Smaller, Cheaper, Faster, Sober
It’s been 16 months since GPT-4 launched and we find ourselves in a good, but unexpected situation:
1. Quality has hit a wall, but is converging.
Foundation models, both proprietary and open, are all approaching or matching GPT-4 class models in quality. There’s plenty of options to choose from, each with their own strengths and weaknesses, but overall performance for general models is stable.
2: The best models are getting cheaper, smaller, and faster.
Amongst the leading model builders, while quality has plateaued, efficiency has skyrocketed. GPT-4 is currently $30/1M tokens compared to GPT-4o which is $5/1M tokens. And GPT-4o is so good that GPT-4 is categorized under “Older Models” on OpenAI’s pricing page (seriously, scroll down). And now: GPT-4o-mini, which I drop-in replaced for a few pipelines yesterday with no noticeable issues, is $0.15/1M tokens!
Anthropic’s models have followed a similar path, as have open foundation models from other makers (I continue to be impressed by Microsoft’s minuscule Phi-3 Mini).
3. We’re getting smarter about training.
Everyone was shocked by how effective throwing ALL the text into a single model was when GPT-3 arrived. For awhile, that was THE move. But we’ve since learned how to be more selective with the data used to build effective, smaller models (maybe don’t throw ALL of the internet into your training data…)
4. Enterprises are foregoing general models for open ones trained for single tasks.
And it’s not just foundation training, but fine-tuning training. Teams are learning that small models trained for a single purpose can outperform the best general models out-of-the-box. Who cares how good GPT-4o is at answering random questions when all we need a model to do is one specific task in a pipeline? By training smaller models, enterprises get to differentiate themselves and run cheaper, more accurate pipelines.
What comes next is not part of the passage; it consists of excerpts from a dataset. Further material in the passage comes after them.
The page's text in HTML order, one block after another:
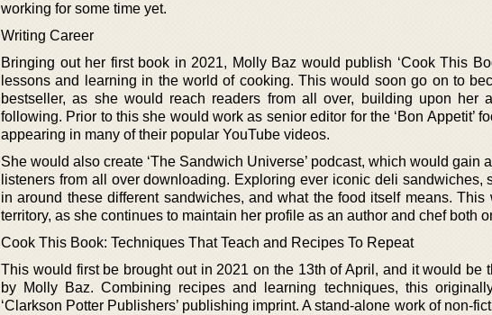
working for some time yet.
Writing Career
Bringing out her first book in 2021, Molly Baz would publish ‘Cook This
lessons and learning in the world of cooking. This would soon go on to
bestseller, as she would reach readers from all over, building upon her
following. Prior to this she would work as senior editor for the ‘Bon Appetit’
appearing in many of their popular YouTube videos.
She would also create ‘The Sandwich Universe’ podcast, which would gain
listeners from all over downloading. Exploring ever iconic deli sandwiches,
in around these different sandwiches, and what the food itself means.
territory, as she continues to maintain her profile as an author and chef both
Cook This Book: Techniques That Teach and Recipes To Repeat
This would first be brought out in 2021 on the 13th of April, and it would be
by Molly Baz. Combining recipes and learning techniques, this
‘Clarkson Potter Publishers’ publishing imprint. A stand-alone work of non-
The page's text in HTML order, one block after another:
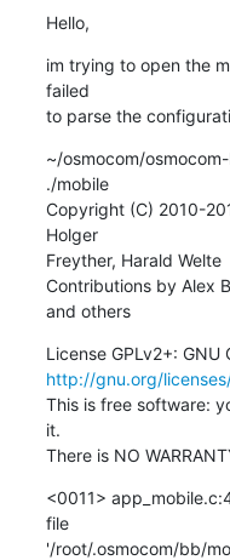
Hello,
im trying to open the
failed
to parse the
~/osmocom/
./mobile
Copyright (C) 2010-
Holger
Freyther, Harald Welte
Contributions by Alex
and others
http://gnu.org/
This is free software:
it.
There is NO
<0011>
file
'/root/.osmocom/bb/
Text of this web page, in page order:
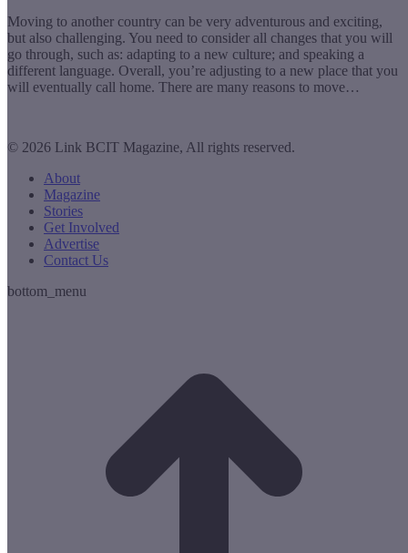
Moving to another country can be very adventurous and exciting,
but also challenging. You need to consider all changes that you will
go through, such as: adapting to a new culture; and speaking a
different language. Overall, you’re adjusting to a new place that you
will eventually call home. There are many reasons to move…
© 2026 Link BCIT Magazine, All rights reserved.
About
Magazine
Stories
Get Involved
Advertise
Contact Us
bottom_menu
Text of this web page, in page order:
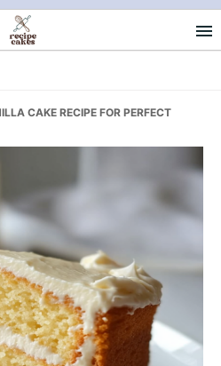
CAKE RECIPE FOR PERFECT
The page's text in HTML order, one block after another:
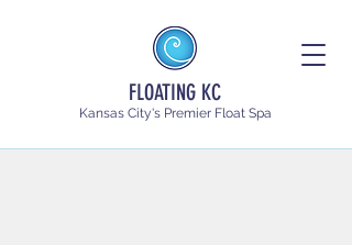
FLOATING KC
Kansas City's Premier Float Spa
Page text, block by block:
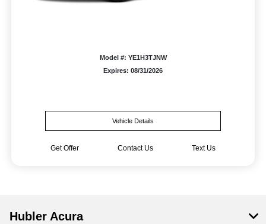
Model #: YE1H3TJNW
Expires: 08/31/2026
Vehicle Details
Get Offer Contact Us Text Us
Hubler Acura
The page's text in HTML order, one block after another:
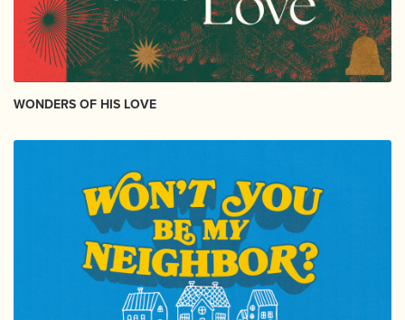
WONDERS OF HIS LOVE
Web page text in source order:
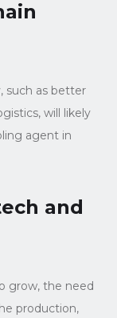
such as better
will likely
agent in
and
grow, the need
production,
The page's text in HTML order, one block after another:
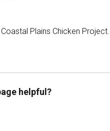
Plains Chicken
helpful?
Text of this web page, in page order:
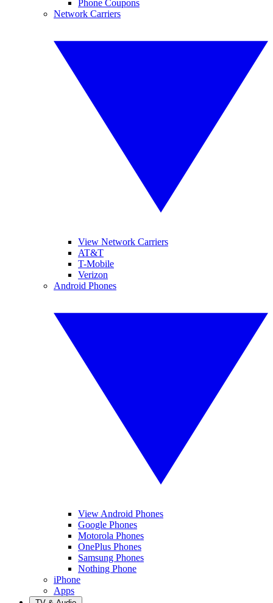
Phone Coupons
Network Carriers
View Network Carriers
AT&T
T-Mobile
Verizon
Android Phones
View Android Phones
Google Phones
Motorola Phones
OnePlus Phones
Samsung Phones
Nothing Phone
iPhone
Apps
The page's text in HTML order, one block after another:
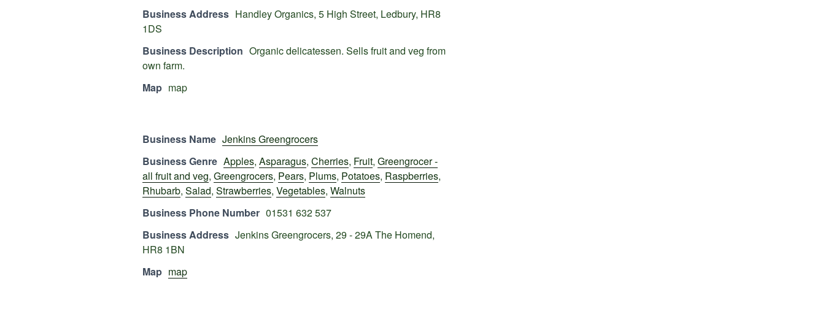
Business Address Handley Organics, 5 High Street, Ledbury, HR8
1DS
Business Description Organic delicatessen. Sells fruit and veg from
own farm.
Map map
Business Name Jenkins Greengrocers
Business Genre Apples, Asparagus, Cherries, Fruit, Greengrocer -
all fruit and veg, Greengrocers, Pears, Plums, Potatoes, Raspberries,
Rhubarb, Salad, Strawberries, Vegetables, Walnuts
Business Phone Number 01531 632 537
Business Address Jenkins Greengrocers, 29 - 29A The Homend,
HR8 1BN
Map map
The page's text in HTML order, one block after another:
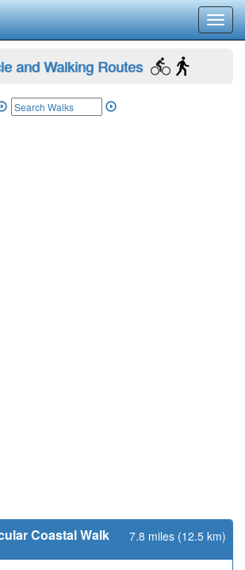
and Walking Routes
Coastal Walk 7.8 miles (12.5 km)

So we take all these points and ask…is the AI field getting smaller and more practical? Or is this the quiet before the storm of a step-change in foundation model quality? After hearing so many breathless rumors and promises about GPT-5 being right around the corner (and close to AGI!), I’m inclined to take the former position.
And with costs falling so quickly, new applications open up. Just yesterday, Batchmon noted that GPT-4o mini’s costs are now cheap enough to support with advertising. While this may seem ominous, as open models approach GPT-4o mini’s quality and cost (and they will!), we’ll see a diversity of use cases emerge from the flexibility and customization they allow.
So the big investments can continue to hold their breath for AGI, continuing to build larger and larger data centers. But all the while small, cheap, fast, sober AI will remake the ground beneath them.